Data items
#####

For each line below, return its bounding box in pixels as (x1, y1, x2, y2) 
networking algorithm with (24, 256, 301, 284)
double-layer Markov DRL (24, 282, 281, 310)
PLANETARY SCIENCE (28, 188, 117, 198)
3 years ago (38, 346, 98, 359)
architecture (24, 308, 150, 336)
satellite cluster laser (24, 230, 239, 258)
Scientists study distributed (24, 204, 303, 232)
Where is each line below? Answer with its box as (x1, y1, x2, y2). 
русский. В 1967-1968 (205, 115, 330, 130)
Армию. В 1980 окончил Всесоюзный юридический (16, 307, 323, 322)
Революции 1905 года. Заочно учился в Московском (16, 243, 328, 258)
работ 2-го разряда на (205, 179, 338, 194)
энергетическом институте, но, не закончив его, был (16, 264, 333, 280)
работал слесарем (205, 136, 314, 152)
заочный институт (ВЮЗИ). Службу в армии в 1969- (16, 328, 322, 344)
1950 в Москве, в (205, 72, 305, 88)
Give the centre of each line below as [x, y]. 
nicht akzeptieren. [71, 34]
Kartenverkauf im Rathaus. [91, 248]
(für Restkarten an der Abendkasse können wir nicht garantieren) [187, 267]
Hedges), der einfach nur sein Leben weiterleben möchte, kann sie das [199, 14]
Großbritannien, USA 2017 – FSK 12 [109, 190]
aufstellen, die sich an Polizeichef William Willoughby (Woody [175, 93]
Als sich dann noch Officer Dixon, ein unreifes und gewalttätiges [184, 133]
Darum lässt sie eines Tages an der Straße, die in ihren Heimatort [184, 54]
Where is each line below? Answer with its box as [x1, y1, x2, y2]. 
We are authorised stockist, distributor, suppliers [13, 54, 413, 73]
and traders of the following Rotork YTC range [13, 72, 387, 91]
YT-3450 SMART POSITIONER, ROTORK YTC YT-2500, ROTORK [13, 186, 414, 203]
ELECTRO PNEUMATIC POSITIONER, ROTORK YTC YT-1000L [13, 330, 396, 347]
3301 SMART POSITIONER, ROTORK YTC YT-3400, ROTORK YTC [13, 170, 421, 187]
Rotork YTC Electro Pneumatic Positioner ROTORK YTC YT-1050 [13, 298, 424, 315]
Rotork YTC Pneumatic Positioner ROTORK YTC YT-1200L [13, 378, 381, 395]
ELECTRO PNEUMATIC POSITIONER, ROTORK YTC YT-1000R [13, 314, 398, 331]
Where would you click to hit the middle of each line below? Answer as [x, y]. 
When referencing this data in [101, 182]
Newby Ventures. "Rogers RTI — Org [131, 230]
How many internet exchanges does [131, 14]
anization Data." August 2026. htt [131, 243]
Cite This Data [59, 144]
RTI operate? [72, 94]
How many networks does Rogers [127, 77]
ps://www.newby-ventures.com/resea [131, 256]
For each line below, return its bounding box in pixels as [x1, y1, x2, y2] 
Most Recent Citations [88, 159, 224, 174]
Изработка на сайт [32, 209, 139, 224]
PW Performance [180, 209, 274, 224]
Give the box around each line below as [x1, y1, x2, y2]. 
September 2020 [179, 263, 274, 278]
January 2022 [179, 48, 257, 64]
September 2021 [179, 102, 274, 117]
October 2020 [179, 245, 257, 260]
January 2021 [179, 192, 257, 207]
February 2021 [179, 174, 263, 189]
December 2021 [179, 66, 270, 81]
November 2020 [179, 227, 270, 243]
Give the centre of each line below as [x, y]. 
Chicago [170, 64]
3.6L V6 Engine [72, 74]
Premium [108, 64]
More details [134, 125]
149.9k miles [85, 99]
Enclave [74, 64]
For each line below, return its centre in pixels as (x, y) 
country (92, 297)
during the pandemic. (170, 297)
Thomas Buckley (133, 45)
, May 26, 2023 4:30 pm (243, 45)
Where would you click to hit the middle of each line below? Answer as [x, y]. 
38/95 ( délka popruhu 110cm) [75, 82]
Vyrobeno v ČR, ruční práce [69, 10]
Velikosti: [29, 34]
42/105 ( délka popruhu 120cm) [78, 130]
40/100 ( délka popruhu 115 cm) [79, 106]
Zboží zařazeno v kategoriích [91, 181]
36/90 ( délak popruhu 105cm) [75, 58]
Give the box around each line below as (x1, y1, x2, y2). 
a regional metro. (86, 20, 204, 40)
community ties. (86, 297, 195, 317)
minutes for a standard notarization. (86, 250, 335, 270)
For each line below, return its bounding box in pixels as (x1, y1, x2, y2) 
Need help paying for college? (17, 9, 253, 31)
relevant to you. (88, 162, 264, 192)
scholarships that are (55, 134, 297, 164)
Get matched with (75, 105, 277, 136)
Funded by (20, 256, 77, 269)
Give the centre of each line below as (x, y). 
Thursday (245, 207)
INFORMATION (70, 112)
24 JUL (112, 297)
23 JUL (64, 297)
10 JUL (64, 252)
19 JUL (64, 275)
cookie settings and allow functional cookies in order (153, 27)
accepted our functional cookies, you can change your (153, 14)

#####

# Problem to solve:
Give the number of lines that hold the word "Where" in these records, with nothing added.

# Result for this task:
4